Sources familiar with the matter said the two Indian banks were unhappy that HSBC, which runs the operations of Canara HSBC OBC Life Insurance, approached prospective buyers without seeking their opinion, even as the JV shareholding agreement contains ‘tag-along rights’.
The clause, which gives shareholders the right to be part of a sale transaction if one decides to sell stake, was inserted in the shareholding agreement when the JV was formed. So, the prospective buyer will have to offer Canara Bank and OBC similar terms as it offers HSBC in the deal.
Sources said the public-sector lenders were yet to get a formal proposal on sale from HSBC. Responding to an email query on the matter, an HSBC spokesperson said: “We do not comment on rumours/speculation.”
If the tag-along right is exercised by the two state-owned banks, it could scupper HSBC’s plan of a smooth exit at premium valuations. It would be impossible for a foreign firm to buy out HSBC’s stake as regulations do not allow more than 26 per cent foreign direct investment (FDI) in an insurance company. Alternatively, Canara Bank and OBC could ask for share in HSBC’s stake-sale proceeds, said a person familiar with the matter.
“If the deal happens at steep valuations, Canara and OBC will look to extract their pound of flesh,” he said. “Because the selling point in the deal for HSBC is the banks’ network.” Canara has 3,723 branches and OBC 1,930.

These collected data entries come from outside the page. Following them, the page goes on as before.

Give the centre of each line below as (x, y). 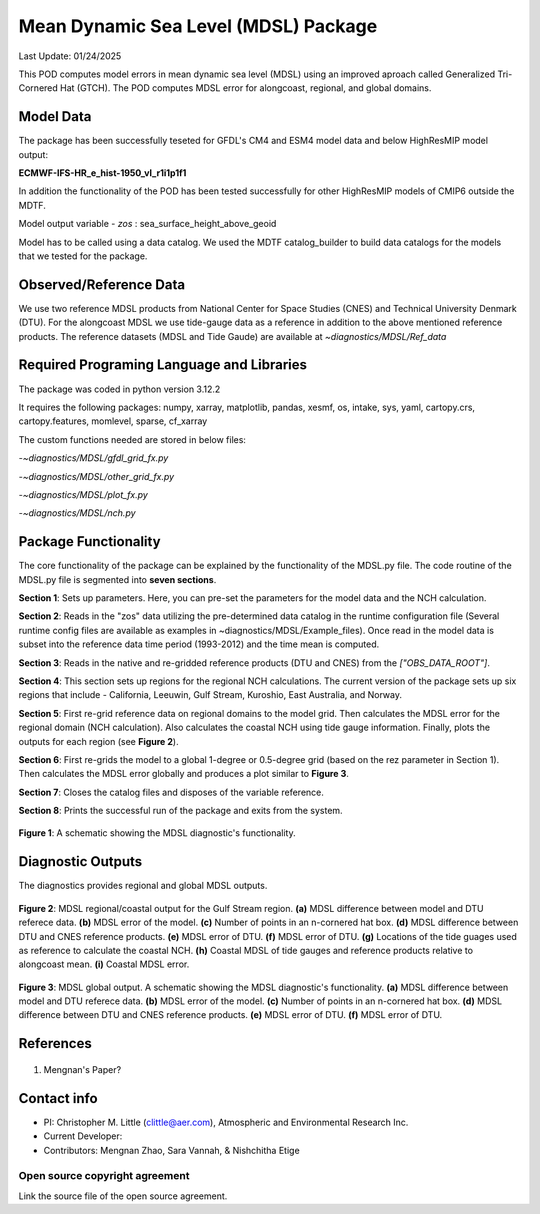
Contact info (58, 1098)
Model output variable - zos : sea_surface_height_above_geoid (147, 224)
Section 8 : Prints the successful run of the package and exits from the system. (181, 811)
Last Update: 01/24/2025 (70, 56)
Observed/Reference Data (101, 284)
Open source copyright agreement (104, 1176)
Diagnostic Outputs (80, 861)
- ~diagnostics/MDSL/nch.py (77, 513)
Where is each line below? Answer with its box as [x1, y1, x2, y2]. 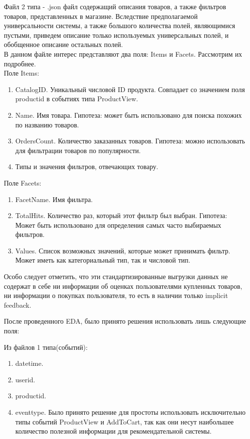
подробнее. [4, 58, 36, 68]
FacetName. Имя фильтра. [15, 194, 93, 204]
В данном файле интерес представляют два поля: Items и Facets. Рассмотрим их [4, 48, 242, 59]
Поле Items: [4, 68, 39, 78]
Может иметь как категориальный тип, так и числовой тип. [15, 255, 190, 265]
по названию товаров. [15, 119, 79, 129]
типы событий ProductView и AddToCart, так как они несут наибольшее [15, 416, 234, 426]
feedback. [4, 299, 31, 310]
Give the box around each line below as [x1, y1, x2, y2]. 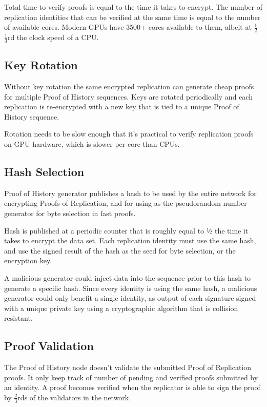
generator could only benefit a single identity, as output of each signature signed [4, 293, 256, 303]
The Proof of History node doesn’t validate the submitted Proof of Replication [4, 362, 252, 373]
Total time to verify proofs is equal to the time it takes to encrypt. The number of [4, 2, 262, 12]
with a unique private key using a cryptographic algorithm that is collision [4, 302, 238, 313]
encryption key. [4, 255, 52, 266]
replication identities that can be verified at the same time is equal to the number [4, 11, 261, 22]
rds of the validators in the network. [17, 392, 131, 402]
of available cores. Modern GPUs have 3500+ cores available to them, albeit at [4, 22, 252, 32]
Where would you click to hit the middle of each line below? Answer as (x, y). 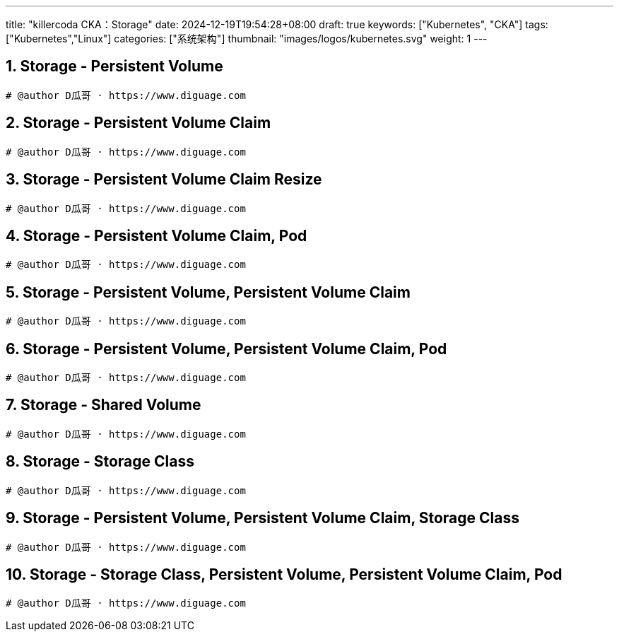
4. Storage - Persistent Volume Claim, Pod (157, 235)
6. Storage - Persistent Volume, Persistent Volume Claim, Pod (226, 349)
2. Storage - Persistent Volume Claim (138, 123)
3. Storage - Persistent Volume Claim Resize (164, 180)
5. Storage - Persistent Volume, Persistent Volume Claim (208, 292)
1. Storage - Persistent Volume (114, 66)
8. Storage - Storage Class (100, 462)
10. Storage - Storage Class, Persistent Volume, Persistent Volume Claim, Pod (284, 575)
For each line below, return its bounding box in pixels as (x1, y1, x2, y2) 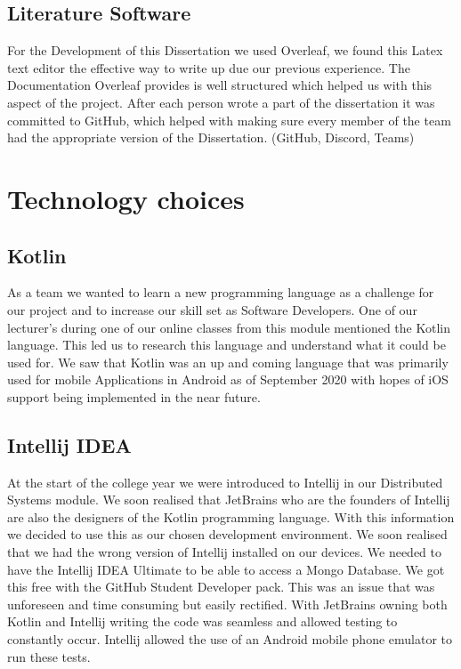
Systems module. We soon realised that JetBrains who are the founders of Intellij (7, 490, 450, 509)
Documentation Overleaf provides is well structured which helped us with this (7, 76, 433, 94)
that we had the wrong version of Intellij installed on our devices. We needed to (7, 543, 442, 561)
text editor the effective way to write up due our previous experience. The (7, 58, 410, 77)
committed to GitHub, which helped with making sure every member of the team (7, 110, 451, 129)
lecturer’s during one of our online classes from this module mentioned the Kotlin (7, 318, 450, 336)
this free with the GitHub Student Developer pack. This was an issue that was (7, 577, 435, 596)
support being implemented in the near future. (7, 387, 261, 406)
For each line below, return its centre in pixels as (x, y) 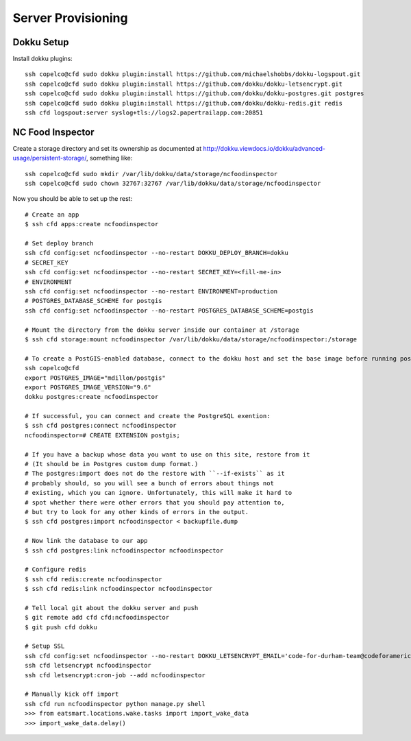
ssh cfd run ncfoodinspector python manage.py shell (115, 704)
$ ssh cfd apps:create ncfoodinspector (92, 224)
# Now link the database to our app (86, 541)
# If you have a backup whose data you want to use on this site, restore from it (167, 454)
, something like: (109, 158)
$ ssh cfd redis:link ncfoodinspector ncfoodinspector (119, 589)
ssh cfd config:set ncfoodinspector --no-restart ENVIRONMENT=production (151, 291)
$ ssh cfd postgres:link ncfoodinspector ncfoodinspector (124, 550)
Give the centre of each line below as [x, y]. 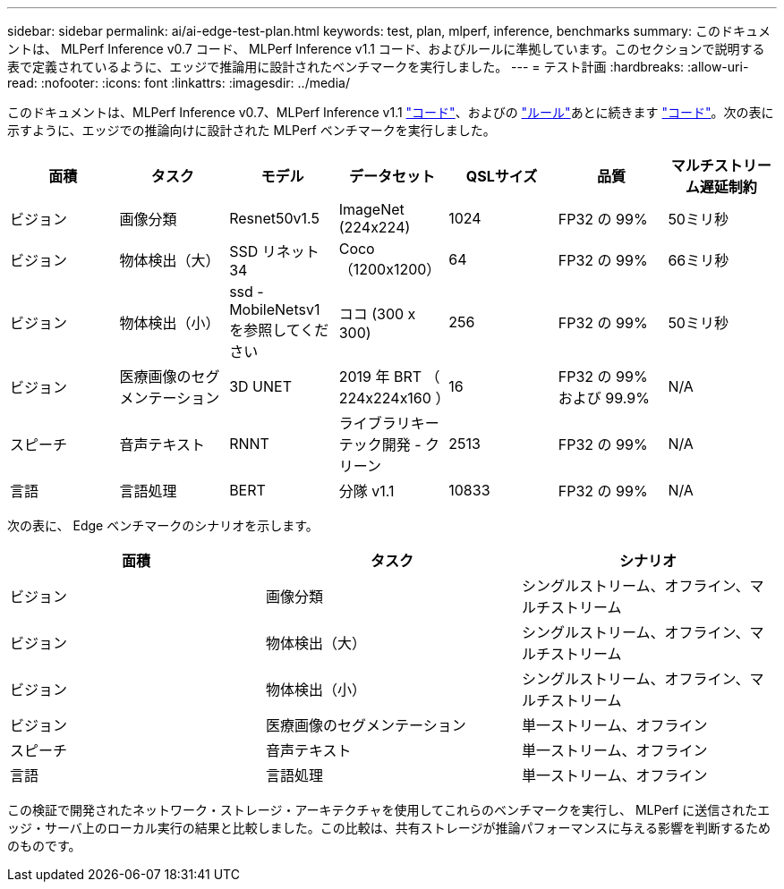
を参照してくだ [279, 330]
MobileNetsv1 [275, 309]
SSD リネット [274, 251]
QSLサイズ [502, 176]
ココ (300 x [377, 314]
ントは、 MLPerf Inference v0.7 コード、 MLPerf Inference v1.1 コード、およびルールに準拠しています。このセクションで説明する [386, 49]
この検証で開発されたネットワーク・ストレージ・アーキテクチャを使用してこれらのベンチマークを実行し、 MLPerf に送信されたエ [389, 810]
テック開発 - [380, 444]
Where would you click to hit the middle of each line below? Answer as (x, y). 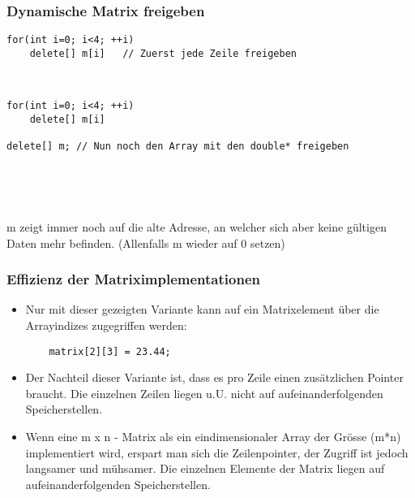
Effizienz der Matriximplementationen (133, 279)
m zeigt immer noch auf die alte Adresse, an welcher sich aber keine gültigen (197, 226)
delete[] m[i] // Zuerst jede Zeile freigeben (163, 53)
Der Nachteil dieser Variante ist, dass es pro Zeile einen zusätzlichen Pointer (214, 377)
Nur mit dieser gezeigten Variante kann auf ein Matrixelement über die (202, 309)
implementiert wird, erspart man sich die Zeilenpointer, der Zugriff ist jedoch (217, 452)
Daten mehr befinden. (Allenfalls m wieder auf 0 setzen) (146, 243)
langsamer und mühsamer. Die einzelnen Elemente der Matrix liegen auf (205, 468)
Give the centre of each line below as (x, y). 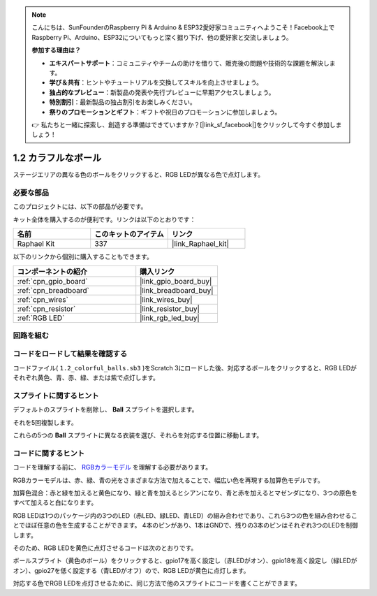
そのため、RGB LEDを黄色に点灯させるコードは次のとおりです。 (105, 548)
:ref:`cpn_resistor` (46, 309)
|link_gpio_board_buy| (176, 281)
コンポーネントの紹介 (52, 271)
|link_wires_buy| (166, 299)
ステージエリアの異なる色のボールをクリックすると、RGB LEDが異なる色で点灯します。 (139, 175)
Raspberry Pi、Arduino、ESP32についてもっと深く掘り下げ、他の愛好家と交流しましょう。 (162, 37)
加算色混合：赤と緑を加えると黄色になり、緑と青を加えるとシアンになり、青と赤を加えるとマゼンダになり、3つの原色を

According to Reuters, Canada’s Manulife Financial Corp is in race for HSBC’s stake in the JV. Valuing the life insurance firm at $800 million (Rs 4,000 crore), the HSBC stake could be worth about $200 million (approximately Rs 1,000 crore), the agency said.
If the prospective buyer is a domestic firm with a stake in an existing life insurance business, it would have to buy out the entire entity and merge it with itself. This is because no company could hold stakes in more than one domestic life insurance firms.
Sources said domestic firms, however, might be averse to paying premium valuations without an exclusive distribution pact with the banks, as the Budget has allowed banks to sell products of multiple insurance firms.
Canara HSBC OBC Life Insurance’s first-year premium collection fell 23.3 per cent in the April-February period to Rs 436 crore, whereas private-sector life insurers saw a dip of 5.5 per cent. The Indian life insurance industry saw its new premium collections falling six per cent in the first 11 months of 2012-13.